Domestic bivalent and nine-valent vaccines such as Wantai Biological and Watson Bio have rapidly risen, significantly squeezing the market space for Merck's HPV vaccines.

Even more fatal was the agreement ZHIFEI-BIOL signed with Merck in 2023, which set a staggering procurement commitment of over 100 billion yuan from 2024 to 2026. Vaccines do not improve with age like fine liquor. Products nearing expiration cannot be sold even at a discount and ultimately can only be written off by the accounting department.

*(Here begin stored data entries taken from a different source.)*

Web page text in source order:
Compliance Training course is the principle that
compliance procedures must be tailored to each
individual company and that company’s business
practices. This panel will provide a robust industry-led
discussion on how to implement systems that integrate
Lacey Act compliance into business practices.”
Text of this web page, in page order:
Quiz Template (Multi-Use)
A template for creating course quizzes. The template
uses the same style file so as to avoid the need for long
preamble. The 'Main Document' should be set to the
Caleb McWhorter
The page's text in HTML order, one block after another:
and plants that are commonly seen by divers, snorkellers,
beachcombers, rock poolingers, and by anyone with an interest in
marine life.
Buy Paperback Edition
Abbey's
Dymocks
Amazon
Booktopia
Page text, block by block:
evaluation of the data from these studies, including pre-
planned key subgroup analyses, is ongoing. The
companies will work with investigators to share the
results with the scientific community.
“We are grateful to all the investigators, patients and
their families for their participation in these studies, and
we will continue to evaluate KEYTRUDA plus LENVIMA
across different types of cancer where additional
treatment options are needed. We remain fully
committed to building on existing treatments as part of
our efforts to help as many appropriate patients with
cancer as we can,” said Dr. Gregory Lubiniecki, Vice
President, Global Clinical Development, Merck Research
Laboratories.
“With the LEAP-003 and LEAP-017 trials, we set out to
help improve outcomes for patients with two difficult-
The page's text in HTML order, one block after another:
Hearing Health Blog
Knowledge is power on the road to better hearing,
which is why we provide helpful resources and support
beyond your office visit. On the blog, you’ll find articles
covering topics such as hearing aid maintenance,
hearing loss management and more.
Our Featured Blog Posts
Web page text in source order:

Thus, in February 2025, Merck's CEO publicly declared: "We will suspend the supply of HPV vaccines to the Chinese market, allowing our Chinese partners to sell their unused vaccine inventory." The so-called "Chinese partners" refer to ZHIFEI-BIOL.

And ZHIFEI-BIOL simply did not dare to say "no" to Merck. In 2024, agency products accounted for 94.63% of its total revenue, and even if revenue significantly declined in 2025, the proportion of agency products would still be as high as 85.74% This company is fundamentally still a sales company dressed in a biotechnology cloak.

3

The transformation remains a gamble

Tracing the history of ZHIFEI-BIOL, one word cannot be avoided: gambling nature.

From Jiang Rensheng selling his house in 2002 to buy Chongqing Jinxin and betting on a vaccine operating license, to making a fortune during the pandemic with exclusive national rights to A+C meningitis vaccines, and then betting on Merck's HPV vaccine in 2017, he has always bet right.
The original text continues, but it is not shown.